Rosi, G., et al. Precision Measurement of the Newtonian Constant with Atom Interferometry.
IERS Conventions (OTL/ATL and Earth-tide corrections).
Riley, W. J. Frequency Stability and Allan Variance.

Appendix A | Data Dictionary & Processing Details (Optional)

Index: μ_cm, W_cm, δG_i/G, CCI, σ_res, ADEV(τ), k_T, k_AP, k_SEI, k_MAG, G_geo, Σ(cm,geo), C_comm, ΔG_pair/G (relative ×10^-5); SI units.
Processing: unified metrology chain → environment/loading corrections → hierarchical fusion & CM estimation → differencing/covariance construction → uncertainty via total_least_squares + errors-in-variables → stratified Bayesian inference with shared priors and k=5 cross-validation.

Appendix B | Sensitivity & Robustness Checks (Optional)

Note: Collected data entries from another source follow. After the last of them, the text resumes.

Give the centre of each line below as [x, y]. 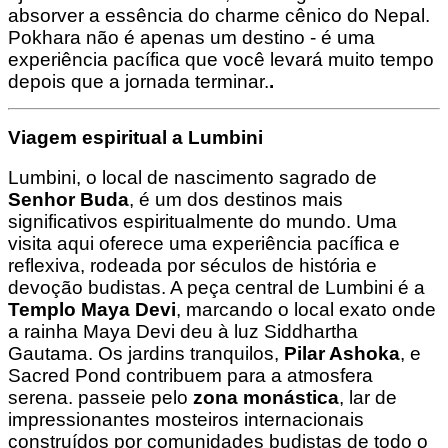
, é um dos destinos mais [236, 199]
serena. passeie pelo [100, 397]
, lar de [368, 397]
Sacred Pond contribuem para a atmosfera [190, 375]
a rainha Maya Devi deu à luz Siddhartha [183, 331]
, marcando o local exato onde [306, 309]
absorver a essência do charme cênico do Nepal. [219, 15]
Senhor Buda [68, 199]
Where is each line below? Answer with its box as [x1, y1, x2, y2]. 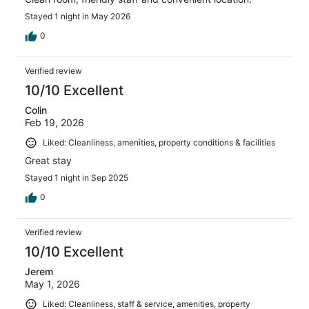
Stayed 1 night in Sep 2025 [25, 172, 128, 183]
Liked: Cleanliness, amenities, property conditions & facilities [43, 137, 275, 148]
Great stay [25, 154, 72, 166]
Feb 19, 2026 [25, 117, 84, 129]
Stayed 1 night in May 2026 [25, 11, 130, 22]
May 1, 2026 [25, 277, 80, 290]
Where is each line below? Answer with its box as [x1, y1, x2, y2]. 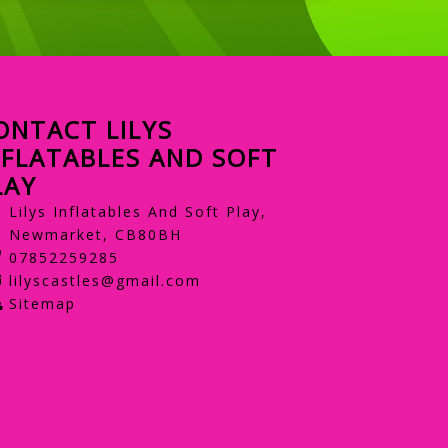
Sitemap [8, 293, 76, 313]
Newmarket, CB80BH [8, 224, 182, 244]
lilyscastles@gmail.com [8, 270, 201, 290]
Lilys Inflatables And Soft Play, [8, 201, 267, 221]
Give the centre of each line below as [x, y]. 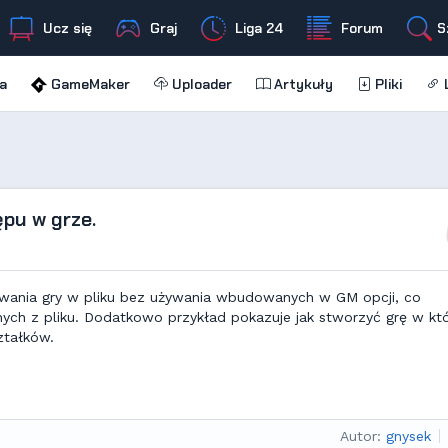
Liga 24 [256, 28]
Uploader [199, 84]
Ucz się [65, 28]
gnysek [408, 436]
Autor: [360, 436]
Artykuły [301, 84]
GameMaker [88, 84]
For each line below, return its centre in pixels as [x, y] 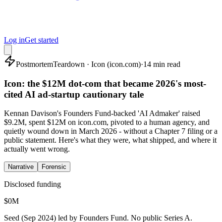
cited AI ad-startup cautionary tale [74, 94]
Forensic [54, 167]
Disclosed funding [32, 184]
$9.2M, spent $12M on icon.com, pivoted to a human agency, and [107, 122]
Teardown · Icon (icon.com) [97, 64]
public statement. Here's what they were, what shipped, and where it [110, 140]
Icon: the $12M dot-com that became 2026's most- [105, 83]
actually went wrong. [37, 149]
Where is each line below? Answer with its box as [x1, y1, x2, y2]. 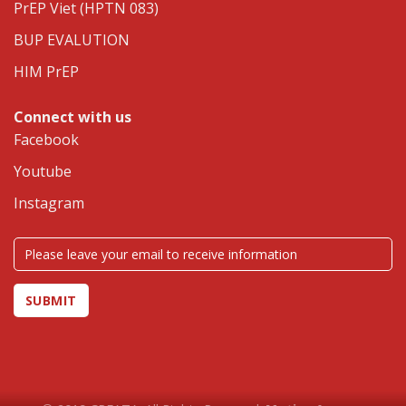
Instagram [14, 192, 84, 213]
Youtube [14, 160, 72, 181]
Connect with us [14, 106, 131, 127]
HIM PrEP [14, 61, 79, 82]
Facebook [14, 129, 79, 150]
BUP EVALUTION [14, 29, 130, 50]
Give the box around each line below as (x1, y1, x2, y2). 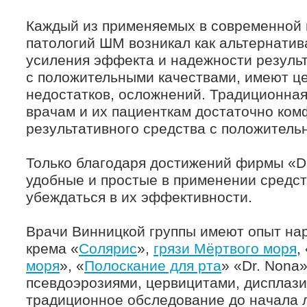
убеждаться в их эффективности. (26, 189, 252, 206)
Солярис (79, 241, 137, 257)
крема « (26, 241, 79, 257)
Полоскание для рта (84, 258, 221, 274)
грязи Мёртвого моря (153, 241, 297, 257)
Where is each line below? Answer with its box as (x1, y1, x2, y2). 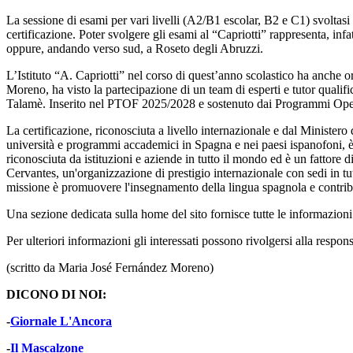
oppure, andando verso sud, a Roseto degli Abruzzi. (6, 42, 263, 56)
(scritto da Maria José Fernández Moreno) (6, 261, 214, 275)
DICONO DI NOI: (6, 288, 106, 302)
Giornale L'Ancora (10, 314, 112, 329)
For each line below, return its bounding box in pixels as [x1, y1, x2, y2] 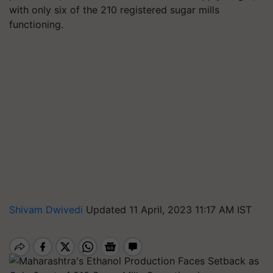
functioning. [9, 18, 63, 30]
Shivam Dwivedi [9, 204, 86, 216]
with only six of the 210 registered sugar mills [9, 4, 219, 16]
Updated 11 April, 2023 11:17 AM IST [86, 204, 252, 216]
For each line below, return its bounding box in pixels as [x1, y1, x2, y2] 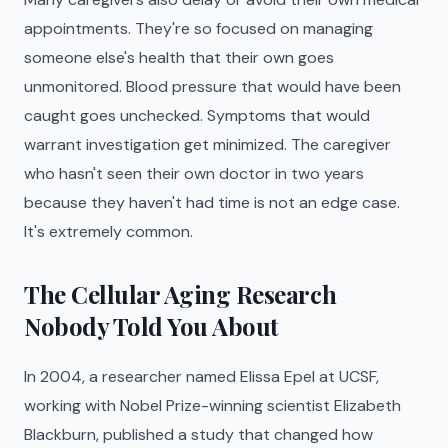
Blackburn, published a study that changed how [24, 424, 373, 445]
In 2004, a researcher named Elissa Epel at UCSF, [24, 366, 379, 387]
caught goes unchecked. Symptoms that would [24, 105, 370, 126]
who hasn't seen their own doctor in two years [24, 163, 364, 184]
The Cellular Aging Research [24, 278, 337, 310]
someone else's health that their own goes [24, 47, 334, 68]
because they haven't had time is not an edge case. [24, 192, 400, 213]
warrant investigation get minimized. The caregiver [24, 134, 391, 155]
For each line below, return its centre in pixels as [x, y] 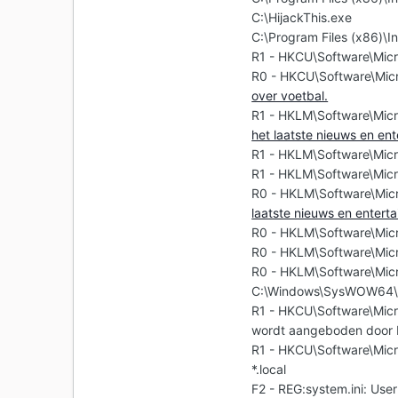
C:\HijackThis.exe [302, 18]
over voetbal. [290, 96]
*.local [269, 370]
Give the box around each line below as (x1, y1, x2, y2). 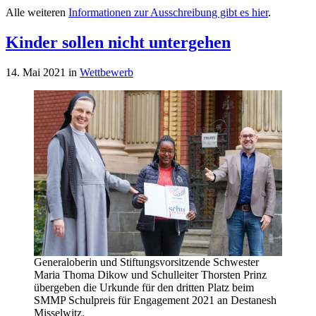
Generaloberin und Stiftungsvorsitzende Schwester (34, 255, 259, 268)
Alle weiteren (6, 6, 68, 19)
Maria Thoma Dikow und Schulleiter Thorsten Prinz (34, 268, 267, 281)
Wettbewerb (80, 66, 133, 78)
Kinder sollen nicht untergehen (6, 32, 231, 51)
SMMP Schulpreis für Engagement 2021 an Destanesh (34, 293, 276, 306)
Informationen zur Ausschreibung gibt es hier (68, 6, 268, 19)
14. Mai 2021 (6, 66, 66, 78)
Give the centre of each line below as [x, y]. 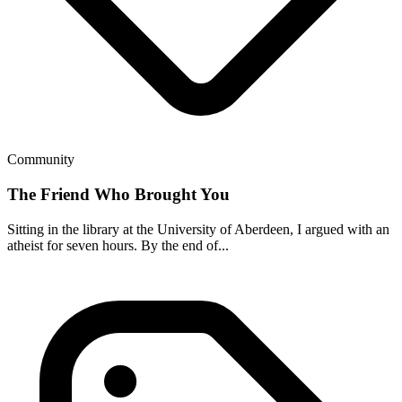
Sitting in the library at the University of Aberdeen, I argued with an [198, 229]
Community [41, 160]
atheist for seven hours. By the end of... [118, 245]
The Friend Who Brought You [118, 194]
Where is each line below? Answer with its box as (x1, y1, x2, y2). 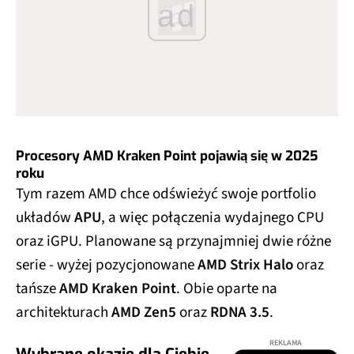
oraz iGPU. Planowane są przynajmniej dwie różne (16, 230, 331, 252)
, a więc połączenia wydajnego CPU (101, 206, 324, 228)
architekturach (16, 301, 111, 323)
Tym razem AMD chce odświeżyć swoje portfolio (16, 183, 316, 205)
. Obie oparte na (176, 277, 277, 299)
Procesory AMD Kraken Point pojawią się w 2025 (16, 146, 318, 165)
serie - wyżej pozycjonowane (16, 254, 198, 276)
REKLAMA (269, 337, 302, 348)
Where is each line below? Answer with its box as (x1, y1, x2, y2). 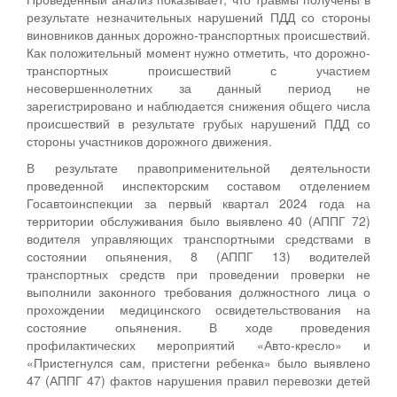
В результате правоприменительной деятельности (27, 159, 370, 177)
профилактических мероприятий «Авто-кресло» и (27, 336, 370, 354)
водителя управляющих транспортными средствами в (27, 230, 370, 248)
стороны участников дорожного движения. (27, 132, 272, 151)
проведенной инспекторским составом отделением (27, 176, 370, 195)
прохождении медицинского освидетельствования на (27, 300, 370, 319)
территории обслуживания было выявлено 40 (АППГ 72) (27, 212, 370, 230)
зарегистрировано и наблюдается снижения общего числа (27, 97, 370, 115)
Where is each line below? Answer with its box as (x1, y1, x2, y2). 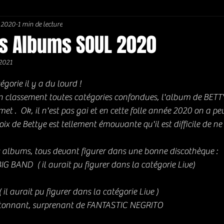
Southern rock (114, 20, 163, 31)
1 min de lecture (17, 20, 62, 28)
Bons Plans (183, 20, 223, 31)
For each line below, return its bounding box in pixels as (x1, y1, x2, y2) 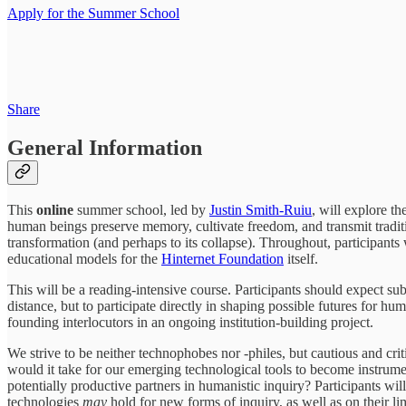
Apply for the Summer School (7, 5, 179, 22)
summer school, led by (77, 202, 209, 218)
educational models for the (7, 251, 161, 267)
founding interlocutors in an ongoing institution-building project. (7, 314, 373, 331)
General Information (7, 135, 202, 159)
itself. (284, 251, 318, 267)
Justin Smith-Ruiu (209, 202, 312, 218)
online (36, 202, 77, 218)

Leave-one-lab/technique: key parameters vary < 15%; RMSE fluctuation < 10%.
Stratified robustness: G_env↑ → W_cm↑, σ_res↑, ADEV↑; slight decrease in KS_p.
Noise stress test: add 5% vibration/thermal step/magnetic perturbations → θ_Coh and k_TBN rise; overall parameter drift < 12%.
Prior sensitivity: with gamma_Path ~ N(0,0.03^2), posterior means shift < 8%; evidence change ΔlogZ ≈ 0.5.
Cross-validation: k=5 CV error 0.043; blind tests with new loading geometries keep ΔRMSE ≈ −14%.